> _PROBLEM_
Take the records below and extract, word for word, the lines from the one containing "Entra una palabra para buscar por favor" through the final line, inclusive. Omit pictures.

↓↓↓

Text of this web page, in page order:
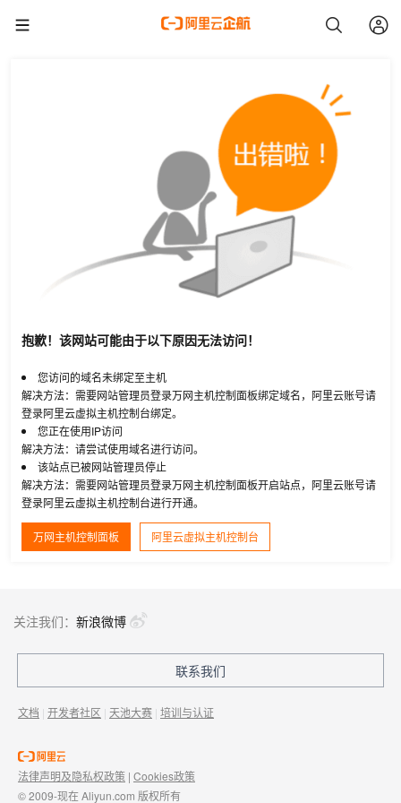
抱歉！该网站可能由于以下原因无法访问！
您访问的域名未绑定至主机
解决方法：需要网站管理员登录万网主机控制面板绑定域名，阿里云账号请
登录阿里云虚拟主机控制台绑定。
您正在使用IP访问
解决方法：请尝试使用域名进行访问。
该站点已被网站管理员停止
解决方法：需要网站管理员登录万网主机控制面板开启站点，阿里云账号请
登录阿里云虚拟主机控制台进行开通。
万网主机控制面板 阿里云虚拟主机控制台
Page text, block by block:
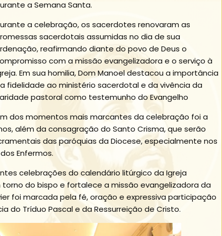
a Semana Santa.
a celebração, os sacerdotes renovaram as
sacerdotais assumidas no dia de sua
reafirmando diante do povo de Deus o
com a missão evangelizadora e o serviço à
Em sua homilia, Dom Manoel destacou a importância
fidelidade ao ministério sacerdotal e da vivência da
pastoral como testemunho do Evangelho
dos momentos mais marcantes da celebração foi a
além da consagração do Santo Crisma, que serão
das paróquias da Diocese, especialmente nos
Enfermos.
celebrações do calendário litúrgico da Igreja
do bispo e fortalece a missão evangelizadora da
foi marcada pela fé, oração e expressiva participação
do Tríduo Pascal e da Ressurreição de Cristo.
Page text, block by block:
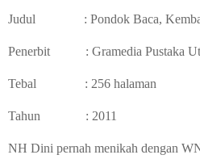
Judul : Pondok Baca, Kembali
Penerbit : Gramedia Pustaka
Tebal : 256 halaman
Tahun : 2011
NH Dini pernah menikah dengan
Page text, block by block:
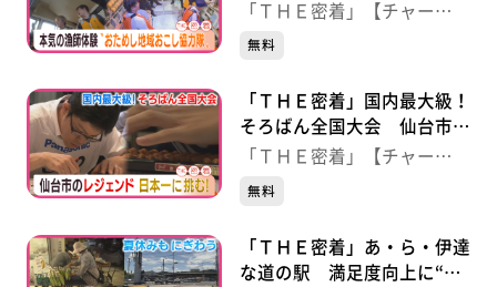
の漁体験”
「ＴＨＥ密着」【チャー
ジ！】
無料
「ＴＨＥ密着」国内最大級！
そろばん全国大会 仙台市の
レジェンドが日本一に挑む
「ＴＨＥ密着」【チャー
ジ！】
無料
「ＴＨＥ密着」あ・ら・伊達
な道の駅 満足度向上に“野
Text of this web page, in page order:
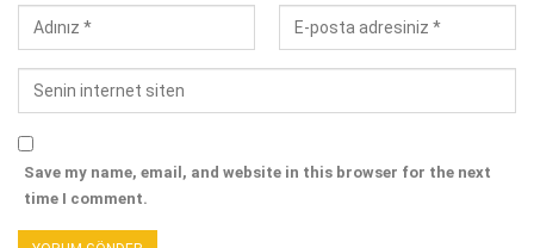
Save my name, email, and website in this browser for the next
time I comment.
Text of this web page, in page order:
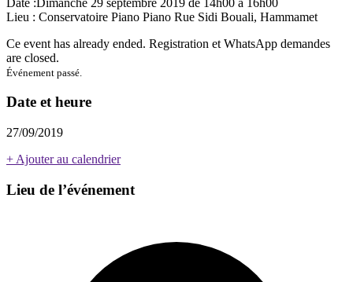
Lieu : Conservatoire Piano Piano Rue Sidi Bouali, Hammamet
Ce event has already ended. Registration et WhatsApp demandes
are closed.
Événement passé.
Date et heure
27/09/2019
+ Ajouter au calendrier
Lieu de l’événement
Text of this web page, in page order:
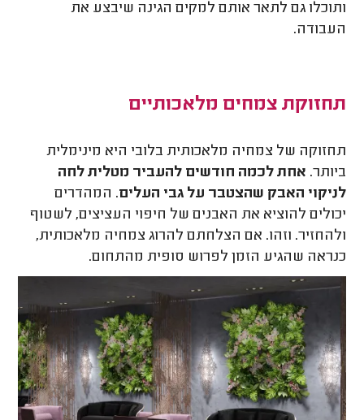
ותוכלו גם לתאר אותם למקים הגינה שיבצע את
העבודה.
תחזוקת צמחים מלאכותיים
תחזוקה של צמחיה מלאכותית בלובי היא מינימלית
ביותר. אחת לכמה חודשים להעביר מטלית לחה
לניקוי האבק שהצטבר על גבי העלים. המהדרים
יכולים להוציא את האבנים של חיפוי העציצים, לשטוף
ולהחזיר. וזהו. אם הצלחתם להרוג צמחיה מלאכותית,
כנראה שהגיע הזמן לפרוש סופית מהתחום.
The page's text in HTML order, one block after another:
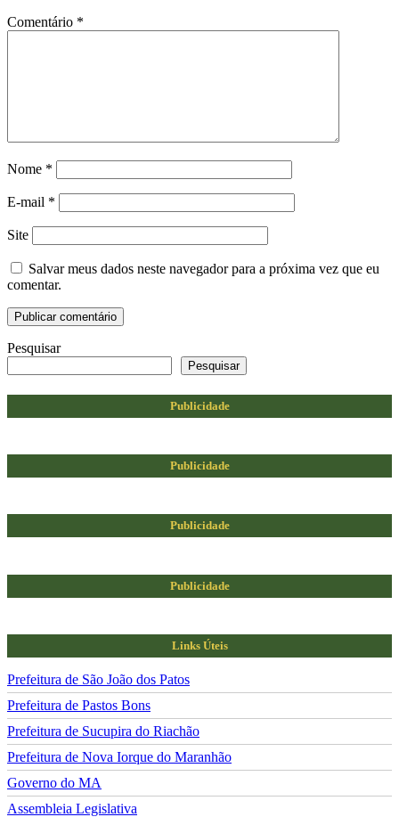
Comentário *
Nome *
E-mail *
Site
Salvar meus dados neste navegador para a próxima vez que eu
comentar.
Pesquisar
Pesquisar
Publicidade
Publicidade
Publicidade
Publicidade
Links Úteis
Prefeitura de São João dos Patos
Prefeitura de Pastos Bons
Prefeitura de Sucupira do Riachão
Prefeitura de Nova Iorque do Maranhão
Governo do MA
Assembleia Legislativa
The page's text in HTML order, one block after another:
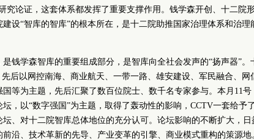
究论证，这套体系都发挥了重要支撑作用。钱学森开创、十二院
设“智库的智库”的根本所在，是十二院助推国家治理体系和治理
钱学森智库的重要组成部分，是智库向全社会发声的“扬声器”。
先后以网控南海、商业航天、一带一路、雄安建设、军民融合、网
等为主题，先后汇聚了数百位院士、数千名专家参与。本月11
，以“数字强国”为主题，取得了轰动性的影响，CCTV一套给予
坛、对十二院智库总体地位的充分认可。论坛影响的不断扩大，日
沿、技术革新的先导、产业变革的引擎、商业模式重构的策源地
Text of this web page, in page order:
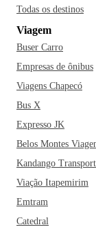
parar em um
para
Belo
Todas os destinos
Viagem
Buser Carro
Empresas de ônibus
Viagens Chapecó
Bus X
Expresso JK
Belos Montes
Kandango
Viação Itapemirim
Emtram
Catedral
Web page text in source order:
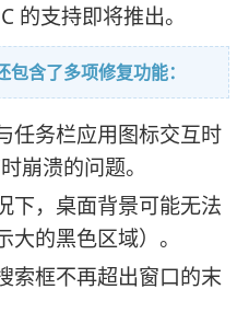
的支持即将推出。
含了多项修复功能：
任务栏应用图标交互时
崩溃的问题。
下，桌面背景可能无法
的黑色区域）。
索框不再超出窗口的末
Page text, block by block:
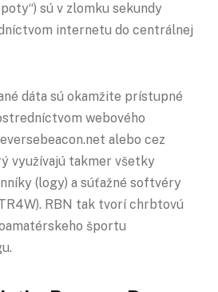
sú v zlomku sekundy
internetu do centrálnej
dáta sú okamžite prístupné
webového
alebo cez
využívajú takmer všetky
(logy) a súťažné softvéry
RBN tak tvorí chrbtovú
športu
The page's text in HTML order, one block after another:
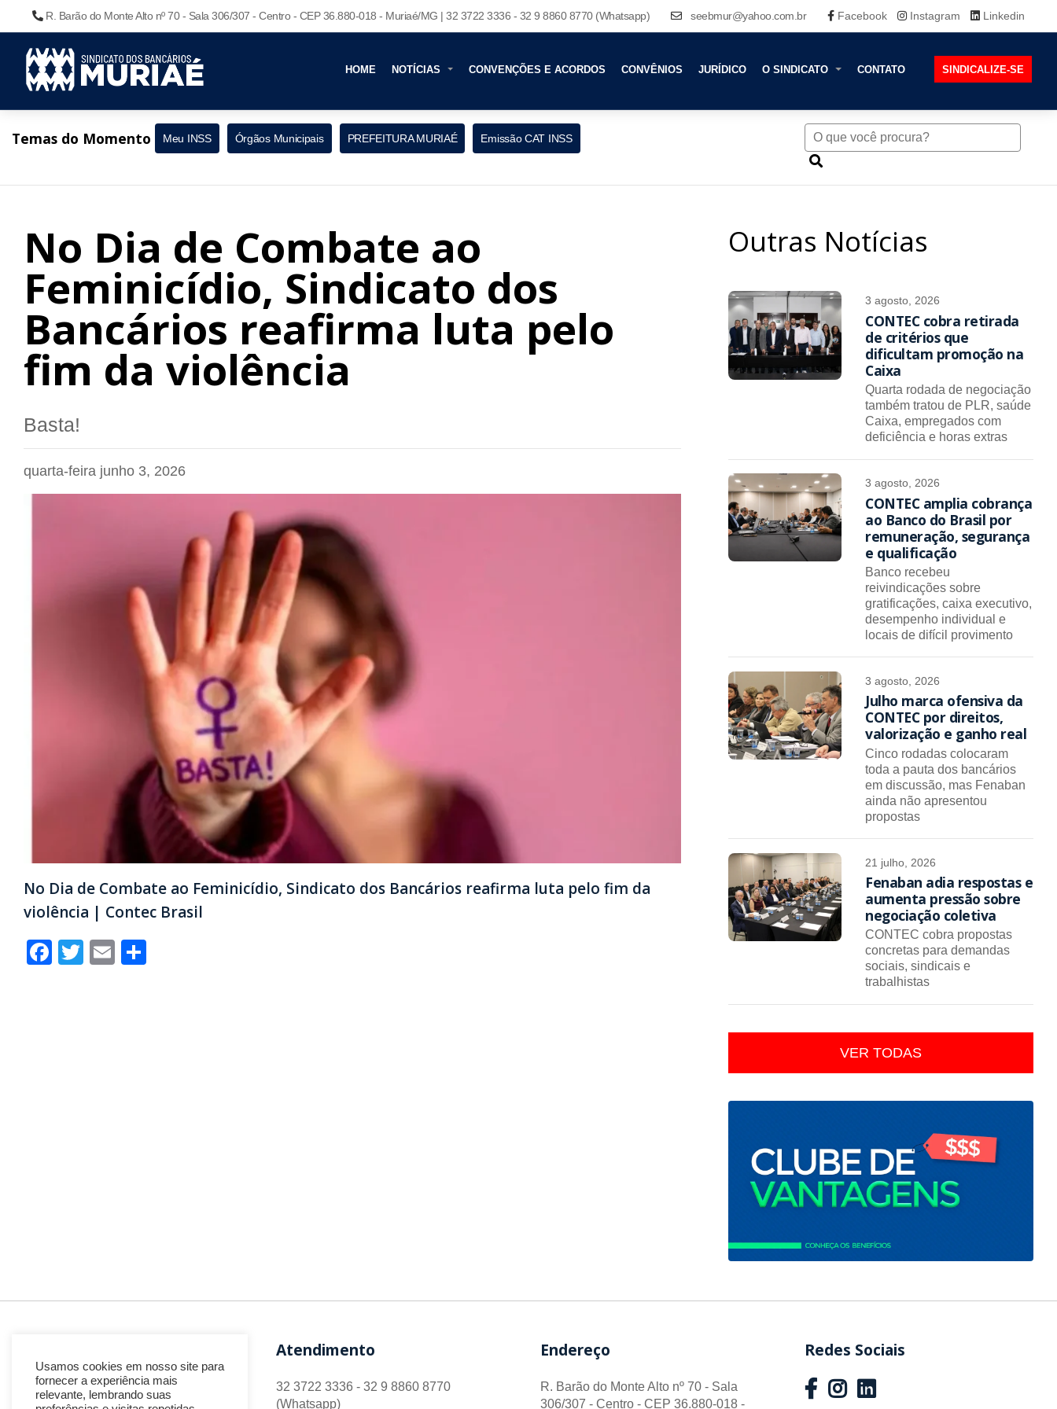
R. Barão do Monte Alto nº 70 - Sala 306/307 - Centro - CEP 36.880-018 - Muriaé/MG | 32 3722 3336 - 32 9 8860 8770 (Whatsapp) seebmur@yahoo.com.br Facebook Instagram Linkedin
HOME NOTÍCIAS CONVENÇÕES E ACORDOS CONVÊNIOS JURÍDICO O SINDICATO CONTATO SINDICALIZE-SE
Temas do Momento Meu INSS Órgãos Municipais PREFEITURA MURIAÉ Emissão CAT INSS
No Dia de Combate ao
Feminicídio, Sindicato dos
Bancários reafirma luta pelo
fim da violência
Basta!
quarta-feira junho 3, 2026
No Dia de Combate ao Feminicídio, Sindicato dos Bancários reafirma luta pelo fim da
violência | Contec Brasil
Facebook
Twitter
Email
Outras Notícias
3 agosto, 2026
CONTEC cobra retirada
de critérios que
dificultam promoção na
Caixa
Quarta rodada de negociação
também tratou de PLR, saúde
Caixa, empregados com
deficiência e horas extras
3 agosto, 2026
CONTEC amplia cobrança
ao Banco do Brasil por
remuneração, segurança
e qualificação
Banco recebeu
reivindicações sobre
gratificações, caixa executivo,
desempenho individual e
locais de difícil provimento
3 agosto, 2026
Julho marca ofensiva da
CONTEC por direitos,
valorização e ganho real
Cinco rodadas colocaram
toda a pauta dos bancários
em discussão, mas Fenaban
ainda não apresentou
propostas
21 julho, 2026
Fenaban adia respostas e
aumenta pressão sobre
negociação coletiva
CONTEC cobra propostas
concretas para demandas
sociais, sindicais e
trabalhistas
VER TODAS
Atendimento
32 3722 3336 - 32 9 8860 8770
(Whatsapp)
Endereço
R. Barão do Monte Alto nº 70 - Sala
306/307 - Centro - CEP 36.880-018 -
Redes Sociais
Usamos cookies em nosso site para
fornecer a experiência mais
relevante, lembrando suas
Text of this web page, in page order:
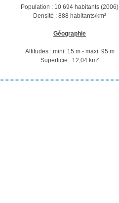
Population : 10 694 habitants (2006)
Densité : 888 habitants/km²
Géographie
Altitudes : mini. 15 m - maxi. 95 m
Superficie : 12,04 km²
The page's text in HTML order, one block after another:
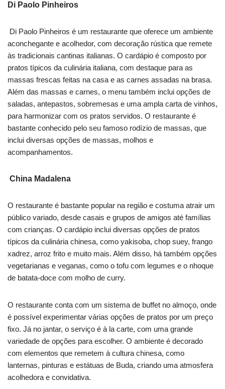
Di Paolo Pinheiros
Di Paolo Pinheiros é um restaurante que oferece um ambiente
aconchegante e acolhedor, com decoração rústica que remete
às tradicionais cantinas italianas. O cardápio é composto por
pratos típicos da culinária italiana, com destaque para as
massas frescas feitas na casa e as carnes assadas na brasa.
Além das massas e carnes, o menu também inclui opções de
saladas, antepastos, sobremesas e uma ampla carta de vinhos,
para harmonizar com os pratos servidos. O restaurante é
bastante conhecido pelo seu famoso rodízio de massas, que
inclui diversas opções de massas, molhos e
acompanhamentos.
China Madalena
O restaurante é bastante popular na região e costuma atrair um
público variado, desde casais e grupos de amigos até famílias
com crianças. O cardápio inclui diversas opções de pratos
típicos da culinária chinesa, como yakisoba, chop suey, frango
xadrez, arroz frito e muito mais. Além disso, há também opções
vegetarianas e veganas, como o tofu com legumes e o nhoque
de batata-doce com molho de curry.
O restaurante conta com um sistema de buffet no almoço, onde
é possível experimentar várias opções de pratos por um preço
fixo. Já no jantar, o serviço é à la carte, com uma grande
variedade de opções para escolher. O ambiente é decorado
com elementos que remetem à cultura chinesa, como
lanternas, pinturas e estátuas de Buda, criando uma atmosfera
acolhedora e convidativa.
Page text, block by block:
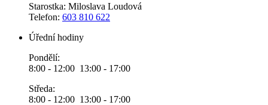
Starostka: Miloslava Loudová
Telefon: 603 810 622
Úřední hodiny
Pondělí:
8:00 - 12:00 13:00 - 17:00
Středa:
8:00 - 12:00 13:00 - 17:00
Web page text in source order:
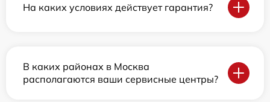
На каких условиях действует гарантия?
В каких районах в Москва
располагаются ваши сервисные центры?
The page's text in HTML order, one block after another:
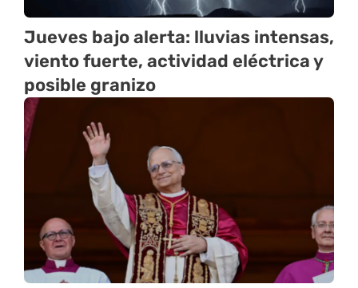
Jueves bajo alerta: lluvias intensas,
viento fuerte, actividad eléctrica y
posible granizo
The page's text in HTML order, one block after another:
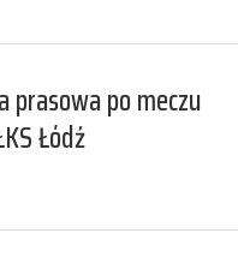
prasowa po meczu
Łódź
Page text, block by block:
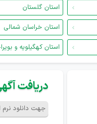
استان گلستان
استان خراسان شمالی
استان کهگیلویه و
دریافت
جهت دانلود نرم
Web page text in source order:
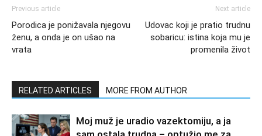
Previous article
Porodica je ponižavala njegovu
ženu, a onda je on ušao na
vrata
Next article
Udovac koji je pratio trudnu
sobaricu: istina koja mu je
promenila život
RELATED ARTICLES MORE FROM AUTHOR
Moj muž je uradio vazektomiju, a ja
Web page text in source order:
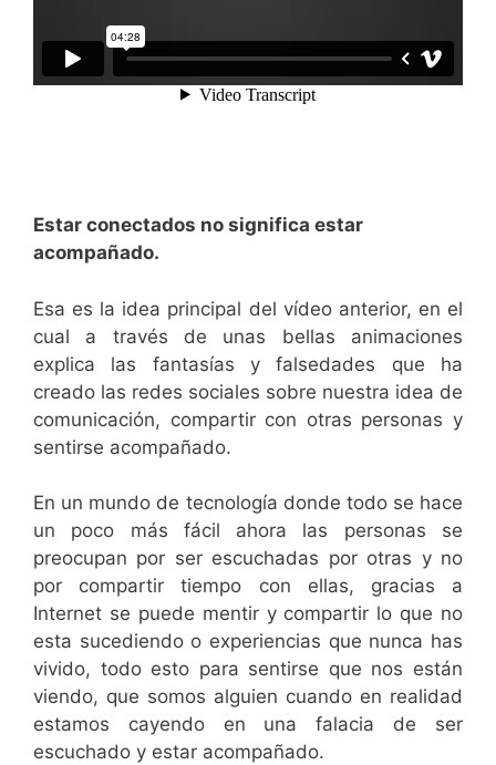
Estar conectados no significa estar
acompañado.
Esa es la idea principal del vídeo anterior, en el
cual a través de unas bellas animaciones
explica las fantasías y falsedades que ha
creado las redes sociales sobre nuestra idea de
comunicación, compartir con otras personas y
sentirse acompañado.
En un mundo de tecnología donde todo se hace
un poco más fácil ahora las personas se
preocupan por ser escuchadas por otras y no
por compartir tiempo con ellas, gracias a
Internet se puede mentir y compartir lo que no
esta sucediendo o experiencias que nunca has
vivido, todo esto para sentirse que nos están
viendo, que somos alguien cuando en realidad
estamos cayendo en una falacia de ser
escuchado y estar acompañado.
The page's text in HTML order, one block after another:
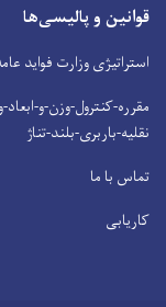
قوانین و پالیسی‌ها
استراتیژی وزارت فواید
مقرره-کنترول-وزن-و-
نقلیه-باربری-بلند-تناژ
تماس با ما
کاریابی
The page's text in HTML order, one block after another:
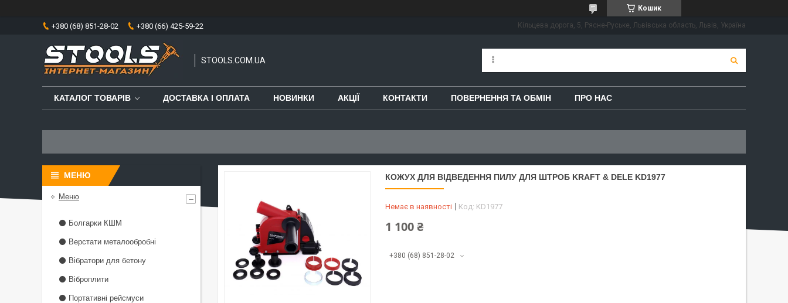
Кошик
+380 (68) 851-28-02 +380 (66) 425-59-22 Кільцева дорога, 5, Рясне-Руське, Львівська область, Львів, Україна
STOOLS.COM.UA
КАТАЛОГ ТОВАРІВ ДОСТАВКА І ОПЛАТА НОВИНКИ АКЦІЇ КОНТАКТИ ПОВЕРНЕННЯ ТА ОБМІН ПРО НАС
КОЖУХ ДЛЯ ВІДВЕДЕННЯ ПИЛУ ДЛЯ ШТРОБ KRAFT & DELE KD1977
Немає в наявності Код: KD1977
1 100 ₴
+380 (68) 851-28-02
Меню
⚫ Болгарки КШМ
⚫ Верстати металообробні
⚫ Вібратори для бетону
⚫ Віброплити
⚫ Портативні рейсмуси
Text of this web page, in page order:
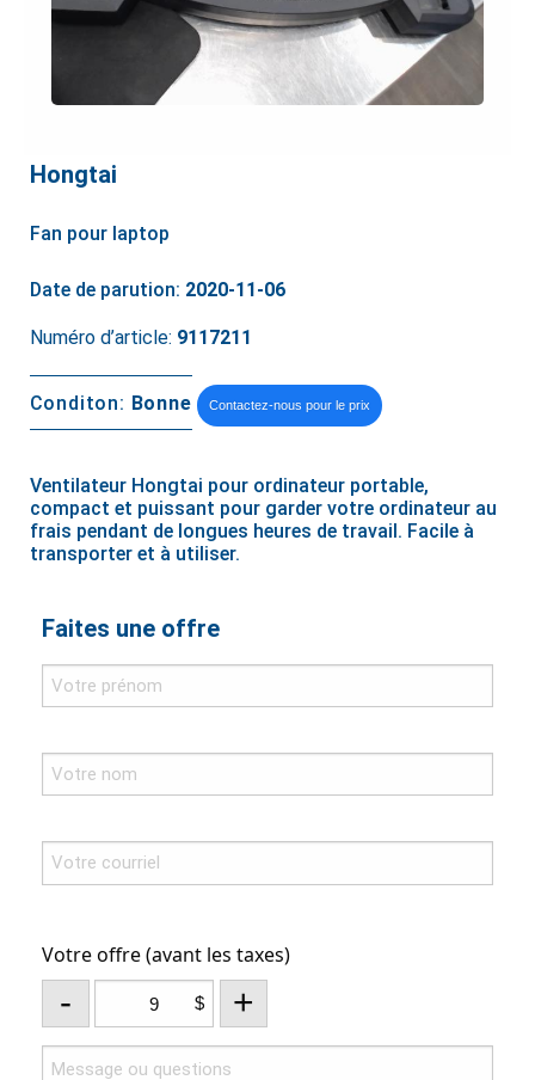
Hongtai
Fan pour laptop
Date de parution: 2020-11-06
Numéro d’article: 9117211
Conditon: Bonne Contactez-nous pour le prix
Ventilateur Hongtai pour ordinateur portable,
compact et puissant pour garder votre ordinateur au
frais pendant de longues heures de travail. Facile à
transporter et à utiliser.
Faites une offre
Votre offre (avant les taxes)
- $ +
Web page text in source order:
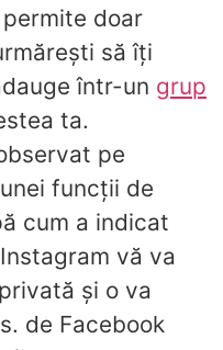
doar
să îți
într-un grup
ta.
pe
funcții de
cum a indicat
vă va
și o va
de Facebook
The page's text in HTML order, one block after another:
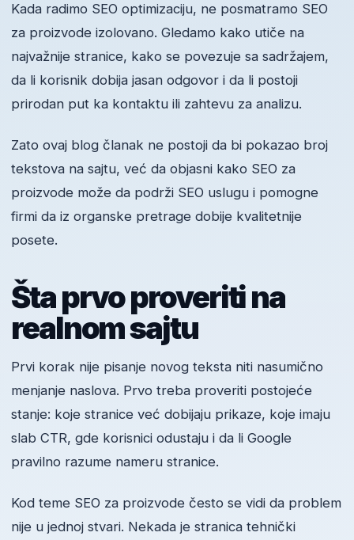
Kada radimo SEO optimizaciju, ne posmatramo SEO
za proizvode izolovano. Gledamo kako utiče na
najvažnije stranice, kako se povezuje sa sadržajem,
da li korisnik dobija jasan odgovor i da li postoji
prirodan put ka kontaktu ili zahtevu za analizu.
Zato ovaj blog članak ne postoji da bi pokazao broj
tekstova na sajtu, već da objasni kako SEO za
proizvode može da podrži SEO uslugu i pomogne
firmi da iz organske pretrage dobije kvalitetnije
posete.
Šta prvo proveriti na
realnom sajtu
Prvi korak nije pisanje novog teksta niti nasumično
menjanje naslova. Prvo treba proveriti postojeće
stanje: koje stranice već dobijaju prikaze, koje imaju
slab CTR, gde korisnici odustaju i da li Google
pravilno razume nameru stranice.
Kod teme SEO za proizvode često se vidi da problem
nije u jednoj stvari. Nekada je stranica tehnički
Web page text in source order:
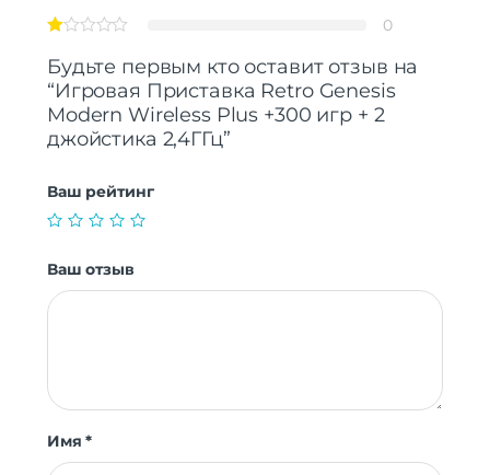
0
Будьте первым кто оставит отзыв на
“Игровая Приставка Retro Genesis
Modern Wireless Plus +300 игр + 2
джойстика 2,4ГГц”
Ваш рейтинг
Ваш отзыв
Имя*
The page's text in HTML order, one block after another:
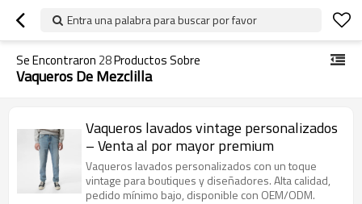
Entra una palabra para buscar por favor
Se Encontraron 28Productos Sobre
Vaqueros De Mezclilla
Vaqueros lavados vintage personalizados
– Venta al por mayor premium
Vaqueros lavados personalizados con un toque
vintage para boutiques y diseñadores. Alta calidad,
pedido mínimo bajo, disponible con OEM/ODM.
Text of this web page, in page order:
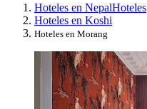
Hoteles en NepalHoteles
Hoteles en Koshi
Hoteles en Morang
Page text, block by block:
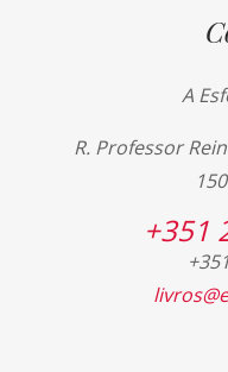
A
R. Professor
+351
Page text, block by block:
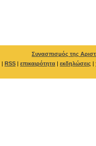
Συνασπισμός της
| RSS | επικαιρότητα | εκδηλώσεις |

↑↑↑

> _SOLUTION_
Entra una palabra para buscar por favor
Se Encontraron 28Productos Sobre
Vaqueros De Mezclilla
Vaqueros lavados vintage personalizados
– Venta al por mayor premium
Vaqueros lavados personalizados con un toque
vintage para boutiques y diseñadores. Alta calidad,
pedido mínimo bajo, disponible con OEM/ODM.
Text of this web page, in page order:
Hoteles en NepalHoteles
Hoteles en Koshi
Hoteles en Morang
Page text, block by block:
A
R. Professor
+351
Page text, block by block:
Συνασπισμός της
| RSS | επικαιρότητα | εκδηλώσεις |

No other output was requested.